Flax/Jax/TPU questions

  • How to get current available memory in TPU, like nvidia-smi? I tried to use bfloat in TPU, but doesn’t seem to work. Is there ways to get TPU memory info from other process? (tensorboard didn’t work, not sure if I did something wrong, and pprof looks like it can only profile usage of the process itself. I am getting paranoid and thinking there might be TPU memory used by dead process.

I decided to use GPU to debug and get an idea of how much memory is used. I tried adafactor, and float16, and the memory saving seem small. (I used XLA_PYTHON_CLIENT_ALLOCATOR=platform, XLA_PYTHON_CLIENT_PREALLOCATE=false so I can see the actual usage.)

  • How does float16/bfloat16 works? I printed the params and it’s float32, is it expected behavior? Here is the code:
import jax.numpy as jnp
from transformers import FlaxT5ForConditionalGeneration, AutoConfig
import jax

config = AutoConfig.from_pretrained('t5-base')
model = FlaxT5ForConditionalGeneration(config, seed=0, dtype=jnp.float16)
print(jax.tree_map(lambda x: x.dtype, model.params))

output: (trimmed)

{'decoder': {'block': {'0': {'layer': {'0': {'SelfAttention': {'k': {'kernel': dtype('float32')},
       'o': {'kernel': dtype('float32')},
       'q': {'kernel': dtype('float32')},
       'relative_attention_bias': {'embedding': dtype('float32')},
  • another float16/bfloat16 question: In the google t5x (flax t5) code, there is this line:
    if use_bfloat16:
      grad = jax.tree_map(lambda x: x.astype(jnp.bfloat16), grad)

But huggingface example doesn’t have this line, which one is “correct”? Is there a difference?
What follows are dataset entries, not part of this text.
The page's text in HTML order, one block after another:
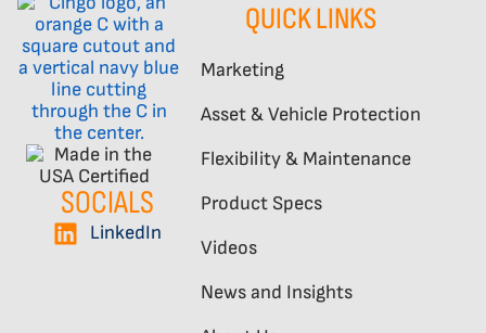
SOCIALS
LinkedIn
QUICK LINKS
Marketing
Asset & Vehicle Protection
Flexibility & Maintenance
Product Specs
Videos
News and Insights
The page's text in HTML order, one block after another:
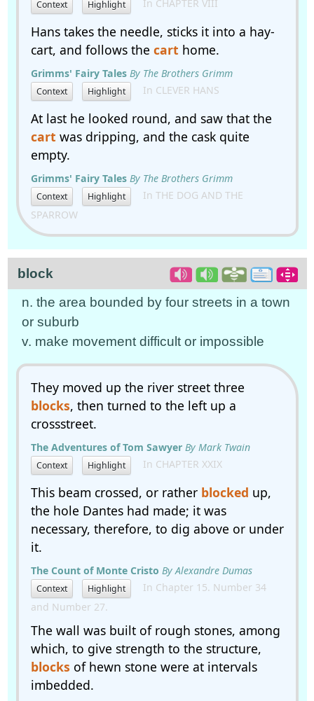
Context Highlight In CHAPTER VIII
Hans takes the needle, sticks it into a hay-
cart, and follows the cart home.
Grimms' Fairy Tales By The Brothers Grimm
Context Highlight In CLEVER HANS
At last he looked round, and saw that the
cart was dripping, and the cask quite
empty.
Grimms' Fairy Tales By The Brothers Grimm
Context Highlight
In THE DOG AND THE
SPARROW
block
n. the area bounded by four streets in a town
or suburb
v. make movement difficult or impossible
They moved up the river street three
blocks, then turned to the left up a
crossstreet.
The Adventures of Tom Sawyer By Mark Twain
Context Highlight In CHAPTER XXIX
This beam crossed, or rather blocked up,
the hole Dantes had made; it was
necessary, therefore, to dig above or under
it.
The Count of Monte Cristo By Alexandre Dumas
Context Highlight
In Chapter 15. Number 34
and Number 27.
The wall was built of rough stones, among
which, to give strength to the structure,
blocks of hewn stone were at intervals
imbedded.

  • another question is related to training speed: I am training t5-base, with per_device_batch_size=16, which means batch_size=16*8=128 and max_seq_len=512 (same as t5 paper) and t5 paper trains 524,288 steps, my progress bar says it would take 8 days for that many steps, is this good?
1 Like

A quick note on reduced precision training:

Params are typically still stored in float32. But some intermediate computations can be done in bfloat16. Most standard Flax modules have a dtype attribute, that you can set to bfloat16 to compute the safe parts in reduced precision.

1 Like